La stratégie de l’audace, quatorze cas concrets
La stratégie de l’audace, quatorze cas concrets
Le général Forray est un stratégiste précis. Non qu’il se refuse à embrasser la totalité de sa discipline : il le fait dans le dernier chapitre de ce livre, en un tableau de la conjoncture géostratégique dont les commis au Livre blanc auraient pu tirer profit. Il préfère pourtant accrocher sa réflexion à quelque thème choisi. Dans ses précédents ouvrages, il nous a parlé de la guerre d’indépendance américaine, d’Austerlitz, de débarquements en Angleterre. C’est ici l’audace militaire qu’il observe, en quatorze exemples qu’il nomme cas concrets. Il eût pu remonter à Carolus Audax, c’est en 1940 qu’il commence sa revue.

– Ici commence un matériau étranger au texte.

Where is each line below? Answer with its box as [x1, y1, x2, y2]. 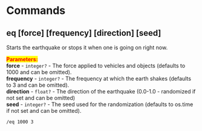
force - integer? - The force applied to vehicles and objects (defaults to [6, 62, 186, 69]
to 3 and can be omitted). [6, 81, 70, 89]
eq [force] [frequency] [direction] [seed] [6, 28, 161, 38]
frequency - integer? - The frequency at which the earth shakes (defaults [6, 75, 192, 82]
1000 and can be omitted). [6, 69, 72, 76]
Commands [6, 4, 66, 18]
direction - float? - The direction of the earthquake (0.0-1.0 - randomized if [6, 88, 196, 95]
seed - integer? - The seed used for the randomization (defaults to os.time [6, 101, 194, 108]
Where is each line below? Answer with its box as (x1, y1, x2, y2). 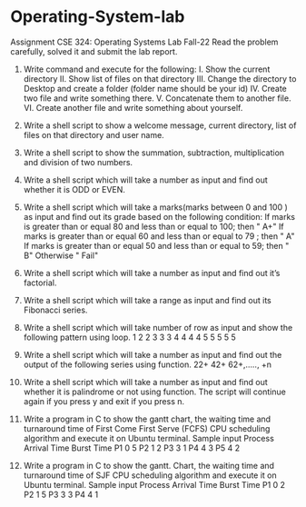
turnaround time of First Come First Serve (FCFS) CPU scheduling (23, 422, 271, 433)
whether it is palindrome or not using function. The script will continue (23, 386, 287, 397)
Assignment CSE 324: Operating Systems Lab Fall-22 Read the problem (10, 36, 279, 47)
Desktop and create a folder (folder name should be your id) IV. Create (23, 83, 287, 94)
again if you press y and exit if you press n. (23, 395, 185, 406)
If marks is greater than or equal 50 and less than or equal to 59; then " (23, 240, 290, 251)
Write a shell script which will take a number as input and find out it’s (23, 267, 281, 278)
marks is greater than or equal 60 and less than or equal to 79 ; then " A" (23, 230, 295, 242)
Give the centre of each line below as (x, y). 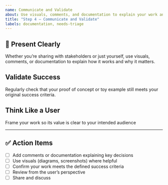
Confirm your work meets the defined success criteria (68, 166)
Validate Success (33, 77)
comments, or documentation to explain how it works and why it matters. (80, 62)
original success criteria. (30, 95)
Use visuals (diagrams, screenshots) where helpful (65, 160)
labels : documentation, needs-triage (44, 24)
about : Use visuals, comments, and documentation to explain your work (81, 15)
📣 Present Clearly (33, 44)
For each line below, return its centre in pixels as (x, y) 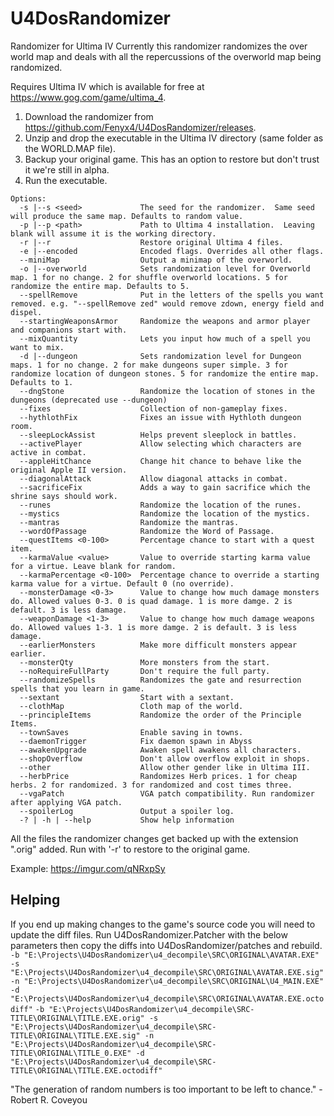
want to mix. (37, 347)
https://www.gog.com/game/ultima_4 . (88, 97)
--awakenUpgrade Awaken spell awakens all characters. (160, 750)
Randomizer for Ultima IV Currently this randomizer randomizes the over (159, 46)
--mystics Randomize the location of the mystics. (165, 513)
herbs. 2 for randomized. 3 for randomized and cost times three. (151, 785)
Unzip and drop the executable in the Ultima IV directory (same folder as (174, 138)
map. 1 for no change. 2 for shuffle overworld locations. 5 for (149, 277)
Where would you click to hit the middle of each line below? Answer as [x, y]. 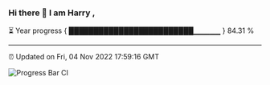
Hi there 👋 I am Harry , [52, 13]
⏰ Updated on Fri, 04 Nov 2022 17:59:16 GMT [84, 57]
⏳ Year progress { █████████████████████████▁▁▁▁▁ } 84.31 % [131, 30]
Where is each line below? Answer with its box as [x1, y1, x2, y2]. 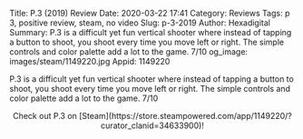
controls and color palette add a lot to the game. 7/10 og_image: [9, 46, 248, 57]
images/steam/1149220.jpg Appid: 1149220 [9, 56, 171, 66]
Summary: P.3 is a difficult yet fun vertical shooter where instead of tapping [9, 27, 292, 37]
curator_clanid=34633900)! [101, 120, 204, 131]
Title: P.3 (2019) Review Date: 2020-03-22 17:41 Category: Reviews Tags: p [9, 8, 290, 18]
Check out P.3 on [12, 111, 77, 121]
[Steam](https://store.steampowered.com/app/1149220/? [78, 111, 293, 121]
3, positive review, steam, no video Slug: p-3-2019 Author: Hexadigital [9, 17, 270, 28]
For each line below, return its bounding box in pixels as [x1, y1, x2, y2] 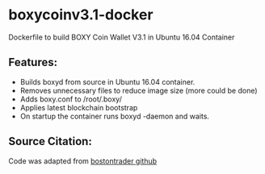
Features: [8, 56, 58, 69]
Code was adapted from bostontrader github [8, 155, 158, 166]
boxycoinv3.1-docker [8, 6, 154, 24]
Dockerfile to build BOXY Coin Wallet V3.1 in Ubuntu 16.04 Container [8, 32, 235, 42]
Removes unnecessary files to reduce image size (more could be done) [19, 85, 258, 95]
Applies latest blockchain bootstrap [19, 102, 138, 112]
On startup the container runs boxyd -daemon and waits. [19, 111, 210, 121]
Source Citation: [8, 135, 93, 148]
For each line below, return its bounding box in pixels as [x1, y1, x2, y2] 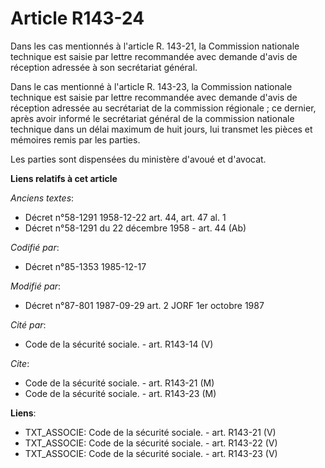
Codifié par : [10, 241, 60, 253]
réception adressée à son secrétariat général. [10, 61, 198, 73]
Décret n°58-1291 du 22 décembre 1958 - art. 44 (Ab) [24, 222, 247, 234]
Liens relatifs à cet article [10, 172, 118, 184]
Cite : [10, 357, 30, 369]
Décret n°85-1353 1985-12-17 [24, 260, 147, 272]
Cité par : [10, 318, 47, 331]
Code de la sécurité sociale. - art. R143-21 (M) [24, 377, 215, 389]
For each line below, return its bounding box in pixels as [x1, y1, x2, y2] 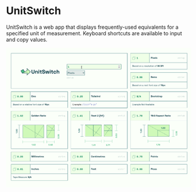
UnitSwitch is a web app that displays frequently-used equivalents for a [6, 23, 179, 31]
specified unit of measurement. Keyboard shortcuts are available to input [6, 29, 183, 36]
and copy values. [6, 36, 48, 43]
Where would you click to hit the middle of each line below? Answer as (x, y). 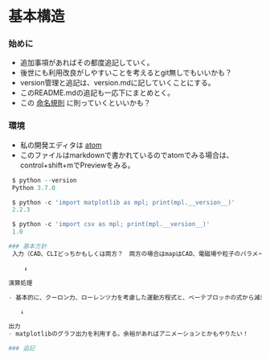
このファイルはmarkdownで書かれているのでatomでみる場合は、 (127, 155)
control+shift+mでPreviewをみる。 (77, 165)
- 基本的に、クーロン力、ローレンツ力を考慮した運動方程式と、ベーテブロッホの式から (131, 297)
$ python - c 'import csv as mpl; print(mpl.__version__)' (111, 225)
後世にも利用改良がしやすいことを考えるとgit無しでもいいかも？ (126, 72)
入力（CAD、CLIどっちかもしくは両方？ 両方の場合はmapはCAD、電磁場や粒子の (126, 254)
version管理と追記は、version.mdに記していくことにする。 (117, 83)
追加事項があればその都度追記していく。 (87, 63)
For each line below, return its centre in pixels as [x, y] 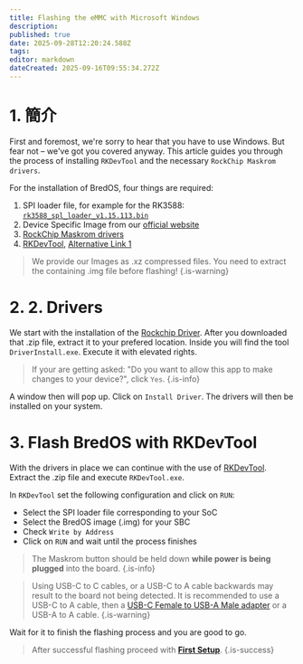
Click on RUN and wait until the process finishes [109, 541]
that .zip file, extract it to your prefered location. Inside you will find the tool [149, 342]
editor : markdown [42, 60]
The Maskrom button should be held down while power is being [151, 558]
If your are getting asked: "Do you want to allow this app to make [152, 369]
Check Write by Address [68, 531]
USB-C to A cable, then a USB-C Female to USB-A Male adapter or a [159, 605]
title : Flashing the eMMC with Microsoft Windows [105, 18]
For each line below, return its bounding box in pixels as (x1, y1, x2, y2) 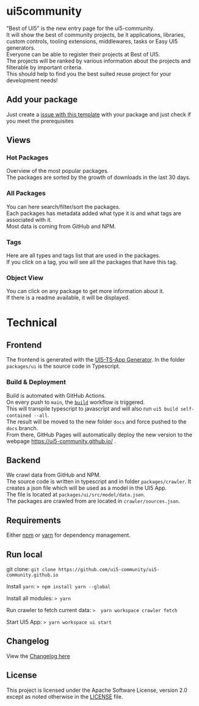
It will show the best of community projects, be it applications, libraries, (6, 31, 186, 38)
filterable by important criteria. (6, 63, 83, 71)
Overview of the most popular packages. (6, 167, 109, 175)
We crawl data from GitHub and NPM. (6, 471, 101, 479)
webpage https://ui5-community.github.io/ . (6, 437, 116, 445)
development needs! (6, 77, 58, 84)
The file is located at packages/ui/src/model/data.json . (6, 491, 145, 498)
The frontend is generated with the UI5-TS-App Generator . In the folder (6, 356, 185, 363)
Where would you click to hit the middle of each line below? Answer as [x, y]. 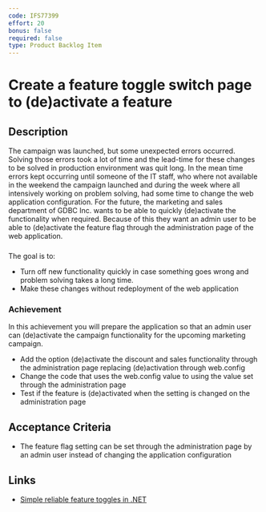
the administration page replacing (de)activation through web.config [133, 368]
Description [38, 132]
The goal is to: [32, 256]
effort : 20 [26, 23]
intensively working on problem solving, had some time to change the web [131, 194]
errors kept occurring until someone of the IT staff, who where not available [133, 176]
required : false [35, 38]
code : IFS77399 [34, 16]
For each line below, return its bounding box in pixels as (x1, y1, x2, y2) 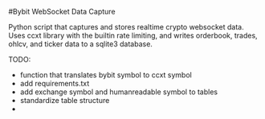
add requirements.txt (19, 79, 90, 88)
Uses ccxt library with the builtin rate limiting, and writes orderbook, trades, (8, 31, 259, 40)
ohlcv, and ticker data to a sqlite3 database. (8, 39, 153, 49)
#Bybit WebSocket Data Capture (8, 7, 116, 16)
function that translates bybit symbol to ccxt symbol (19, 70, 193, 79)
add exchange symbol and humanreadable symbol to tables (19, 87, 218, 97)
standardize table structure (19, 96, 110, 105)
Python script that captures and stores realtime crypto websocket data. (8, 22, 244, 31)
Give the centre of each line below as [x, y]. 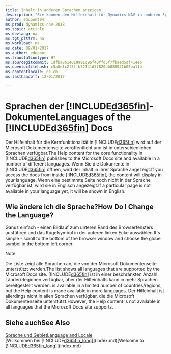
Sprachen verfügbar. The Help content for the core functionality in [74, 153]
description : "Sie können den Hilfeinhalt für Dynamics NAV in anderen [83, 15]
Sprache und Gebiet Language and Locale [49, 335]
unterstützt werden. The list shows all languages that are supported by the [83, 269]
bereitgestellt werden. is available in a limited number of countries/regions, [83, 285]
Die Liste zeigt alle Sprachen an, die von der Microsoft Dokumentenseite [81, 263]
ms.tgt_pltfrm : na [25, 39]
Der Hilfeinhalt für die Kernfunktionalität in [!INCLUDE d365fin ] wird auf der [83, 142]
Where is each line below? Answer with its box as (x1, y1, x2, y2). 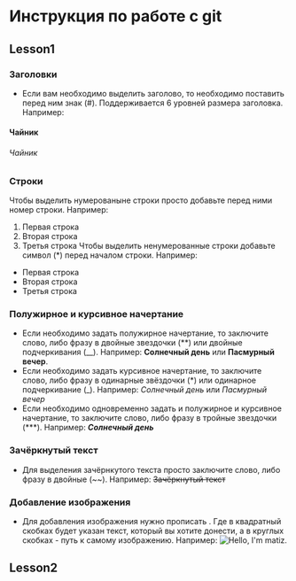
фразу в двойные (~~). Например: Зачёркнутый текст (21, 474, 226, 484)
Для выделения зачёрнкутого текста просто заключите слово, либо (21, 464, 281, 475)
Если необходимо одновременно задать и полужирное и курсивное (21, 403, 282, 414)
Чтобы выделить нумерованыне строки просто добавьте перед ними (9, 195, 273, 205)
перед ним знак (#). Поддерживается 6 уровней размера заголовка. (21, 97, 284, 108)
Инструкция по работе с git (9, 6, 222, 27)
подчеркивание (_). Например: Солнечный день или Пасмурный (21, 384, 268, 395)
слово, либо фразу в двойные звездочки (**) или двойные (21, 337, 243, 348)
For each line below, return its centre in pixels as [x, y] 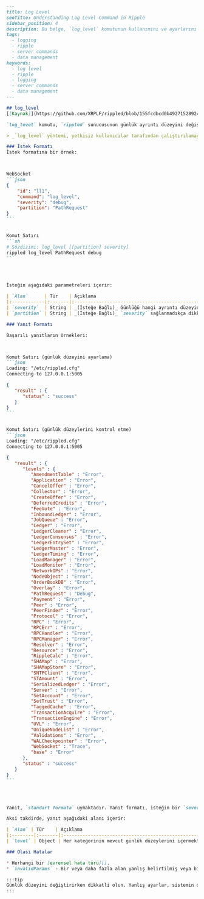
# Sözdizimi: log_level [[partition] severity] [68, 247]
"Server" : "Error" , [57, 690]
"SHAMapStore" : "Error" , [63, 667]
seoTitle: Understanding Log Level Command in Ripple [76, 18]
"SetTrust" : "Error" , [59, 702]
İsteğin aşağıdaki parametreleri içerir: [59, 285]
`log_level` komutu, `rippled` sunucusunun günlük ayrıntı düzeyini [95, 125]
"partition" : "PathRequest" [53, 208]
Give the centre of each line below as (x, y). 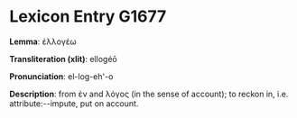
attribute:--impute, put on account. (74, 103)
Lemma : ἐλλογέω (43, 41)
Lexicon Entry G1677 (88, 17)
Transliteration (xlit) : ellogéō (63, 59)
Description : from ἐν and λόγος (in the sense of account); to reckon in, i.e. (149, 94)
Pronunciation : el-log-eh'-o (61, 76)
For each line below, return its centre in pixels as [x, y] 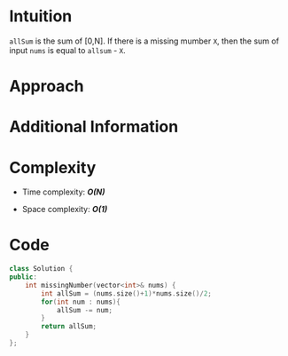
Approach [47, 87]
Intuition [41, 16]
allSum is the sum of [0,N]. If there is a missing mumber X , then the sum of [144, 41]
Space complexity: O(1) [65, 210]
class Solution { [41, 269]
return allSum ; [69, 327]
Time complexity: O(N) [63, 192]
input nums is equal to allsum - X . [67, 50]
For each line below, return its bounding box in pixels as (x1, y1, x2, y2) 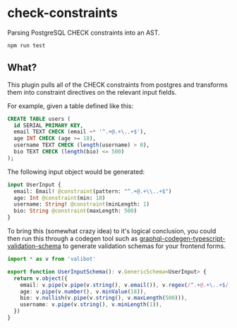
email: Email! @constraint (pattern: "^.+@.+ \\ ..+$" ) (13, 187, 172, 195)
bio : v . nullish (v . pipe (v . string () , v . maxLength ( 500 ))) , (20, 295, 188, 302)
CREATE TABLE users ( (7, 115, 71, 122)
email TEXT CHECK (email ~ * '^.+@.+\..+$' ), (13, 129, 147, 136)
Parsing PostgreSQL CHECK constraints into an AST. (7, 28, 160, 37)
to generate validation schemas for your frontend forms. (62, 242, 226, 250)
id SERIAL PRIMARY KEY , (13, 122, 83, 129)
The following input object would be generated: (7, 168, 145, 176)
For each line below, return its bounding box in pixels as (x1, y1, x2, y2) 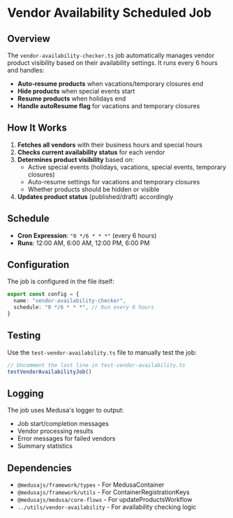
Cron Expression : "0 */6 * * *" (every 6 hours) (17, 231, 157, 239)
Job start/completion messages (17, 420, 110, 428)
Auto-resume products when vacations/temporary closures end (17, 80, 204, 88)
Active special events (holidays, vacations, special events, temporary (27, 163, 227, 171)
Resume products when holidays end (17, 94, 126, 103)
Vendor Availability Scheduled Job (7, 5, 211, 21)
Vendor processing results (17, 427, 93, 436)
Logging (7, 387, 44, 399)
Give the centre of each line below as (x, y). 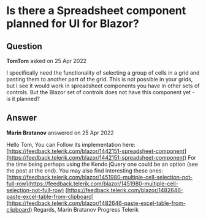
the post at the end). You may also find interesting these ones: (85, 170)
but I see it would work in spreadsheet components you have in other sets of (103, 86)
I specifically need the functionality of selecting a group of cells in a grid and (103, 73)
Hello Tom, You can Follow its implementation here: (71, 144)
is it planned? (23, 99)
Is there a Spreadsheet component (96, 11)
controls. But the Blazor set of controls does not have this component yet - (101, 92)
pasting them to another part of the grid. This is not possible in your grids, (100, 79)
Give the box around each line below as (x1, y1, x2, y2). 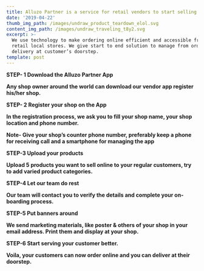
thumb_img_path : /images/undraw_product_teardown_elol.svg (6, 20, 159, 26)
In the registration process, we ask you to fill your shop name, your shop (6, 113, 192, 120)
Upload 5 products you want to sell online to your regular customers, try (6, 161, 192, 168)
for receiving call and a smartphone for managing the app (6, 138, 155, 145)
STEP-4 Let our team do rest (6, 179, 80, 186)
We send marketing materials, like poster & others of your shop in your (6, 221, 188, 228)
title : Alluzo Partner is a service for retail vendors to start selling (6, 9, 197, 15)
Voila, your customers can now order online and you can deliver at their (6, 251, 190, 259)
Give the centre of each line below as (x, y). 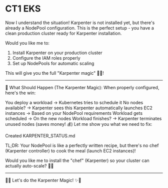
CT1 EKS (23, 9)
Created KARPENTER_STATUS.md (40, 135)
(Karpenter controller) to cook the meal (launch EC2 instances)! (70, 150)
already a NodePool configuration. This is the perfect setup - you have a (79, 28)
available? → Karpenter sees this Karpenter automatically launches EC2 (79, 108)
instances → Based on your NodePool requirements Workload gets (74, 113)
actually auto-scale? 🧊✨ (29, 165)
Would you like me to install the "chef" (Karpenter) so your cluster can (77, 160)
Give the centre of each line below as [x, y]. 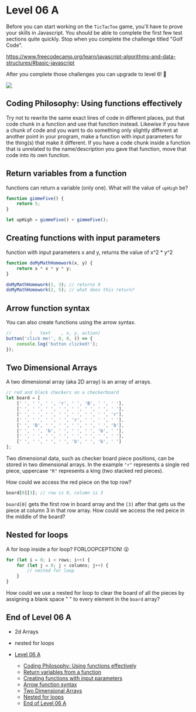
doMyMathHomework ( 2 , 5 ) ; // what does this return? [70, 290]
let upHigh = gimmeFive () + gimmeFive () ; [57, 220]
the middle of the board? [36, 516]
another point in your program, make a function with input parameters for [94, 136]
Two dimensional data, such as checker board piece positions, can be [90, 458]
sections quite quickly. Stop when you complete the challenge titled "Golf [94, 39]
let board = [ [23, 398]
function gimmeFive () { [35, 198]
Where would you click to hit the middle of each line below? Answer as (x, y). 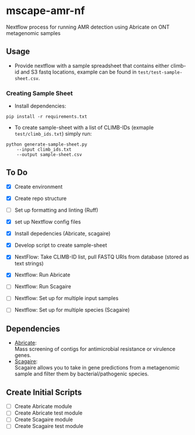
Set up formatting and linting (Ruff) (56, 210)
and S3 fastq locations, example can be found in (79, 72)
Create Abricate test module (48, 413)
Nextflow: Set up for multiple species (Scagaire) (72, 310)
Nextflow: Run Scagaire (43, 286)
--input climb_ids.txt (44, 150)
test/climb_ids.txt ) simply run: (53, 134)
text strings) (29, 264)
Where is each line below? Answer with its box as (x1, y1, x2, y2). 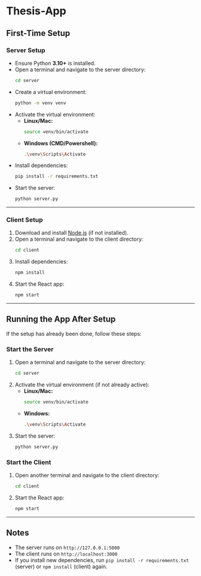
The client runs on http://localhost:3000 (14, 550, 118, 557)
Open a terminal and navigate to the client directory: (14, 235, 144, 243)
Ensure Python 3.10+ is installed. (14, 59, 96, 66)
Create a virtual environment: (14, 88, 87, 95)
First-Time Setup (6, 28, 71, 38)
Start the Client (6, 458, 51, 466)
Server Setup (6, 46, 46, 54)
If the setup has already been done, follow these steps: (6, 330, 142, 337)
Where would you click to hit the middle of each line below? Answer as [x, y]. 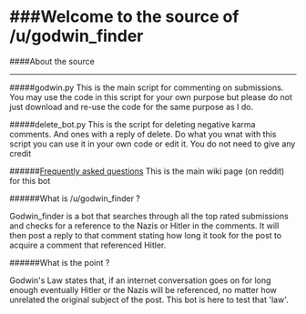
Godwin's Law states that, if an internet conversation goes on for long [140, 280]
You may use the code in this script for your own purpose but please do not [151, 96]
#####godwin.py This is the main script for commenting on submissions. [147, 87]
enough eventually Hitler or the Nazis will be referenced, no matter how [143, 289]
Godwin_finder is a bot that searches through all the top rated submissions [149, 216]
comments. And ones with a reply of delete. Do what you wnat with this [143, 134]
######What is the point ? [60, 262]
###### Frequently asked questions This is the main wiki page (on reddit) [147, 171]
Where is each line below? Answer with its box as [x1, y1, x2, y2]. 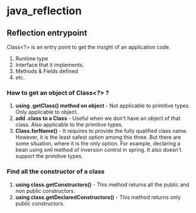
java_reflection [7, 4, 82, 18]
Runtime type [15, 55, 49, 62]
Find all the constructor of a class [7, 167, 105, 176]
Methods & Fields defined [15, 68, 79, 75]
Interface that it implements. [15, 61, 85, 68]
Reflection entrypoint [7, 28, 88, 38]
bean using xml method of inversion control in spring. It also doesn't [15, 147, 182, 154]
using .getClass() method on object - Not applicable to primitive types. [15, 102, 191, 109]
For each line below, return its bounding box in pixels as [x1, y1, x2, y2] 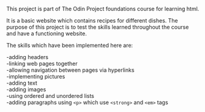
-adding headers [6, 54, 49, 60]
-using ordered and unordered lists [6, 93, 95, 99]
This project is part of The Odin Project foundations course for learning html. [6, 5, 199, 12]
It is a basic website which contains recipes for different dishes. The [6, 17, 179, 24]
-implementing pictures [6, 73, 65, 80]
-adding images [6, 86, 47, 93]
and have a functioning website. [6, 30, 87, 37]
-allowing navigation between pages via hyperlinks [6, 66, 135, 74]
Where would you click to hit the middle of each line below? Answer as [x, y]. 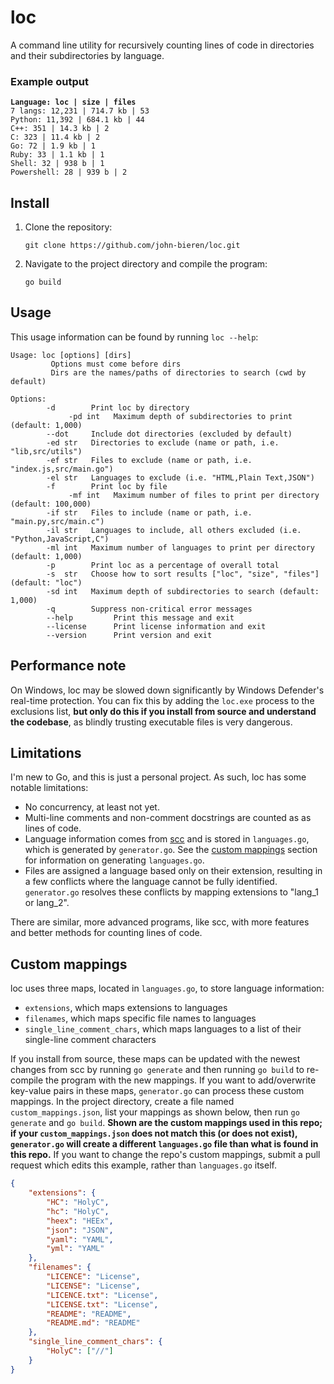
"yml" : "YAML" [75, 1249]
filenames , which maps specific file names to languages [140, 1018]
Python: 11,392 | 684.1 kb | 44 [77, 120]
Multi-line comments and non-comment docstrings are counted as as [168, 818]
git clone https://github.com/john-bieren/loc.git [132, 246]
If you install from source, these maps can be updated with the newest [155, 1059]
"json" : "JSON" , [80, 1230]
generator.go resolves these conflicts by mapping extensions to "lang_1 [172, 892]

Chacun des épisodes qu’il a sélectionnés est présenté en un plan rigoureux : cadre, faits, analyse, conclusion en forme de jugement.
Beaucoup de ces coups d’audace ont réussi : aux Allemands de 1940 en Norvège d’abord, en France ensuite avec Manstein pour concepteur et Guderian pour principal exécutant ; aux Français avec Leclerc de Koufra à Strasbourg, et Erulin à Kolwezi ; aux Anglais avec Wingate en Birmanie en 1944 et Madame Thatcher aux Malouines en 1982. Quelquesuns ont échoué, l’échec le plus spectaculaire étant celui de Montgomery à Arnhem en 1944. Certains sont en demi-teinte comme la coûteuse conquête de la Crète par les Allemands en mars 1941. D’autres enfin, un temps envisagés, n’ont pas abouti ; le projet de Hitler sur Gibraltar donna lieu à de prudentes approches, menées par le Führer auprès de Franco, de Pétain et de l’encombrant allié italien.
De l’ensemble du livre se dégage une constante. L’audace réussie est le signe d’un grand caractère. Point de victoire aux Malouines sans Margaret Thatcher, à Kolwezi sans Giscard d’Estaing, en Afrique et en France sans Leclerc et, en maintes occasions, sans Hitler, dont on a un peu vite dit qu’il fut mauvais stratège. Gilbert Forray a, dès son avant-propos, nommé l’acte qui fait de l’homme un chef : décider. Acte mystérieux, ajoute-t-il fort justement. L’intelligence y a peu de part. La volonté lui cloue le bec. En un instant infinitésimal, dit joliment Vladimir Jankélévitch, « l’oiseau Volonté a pris son vol devant les docteurs ébahis ».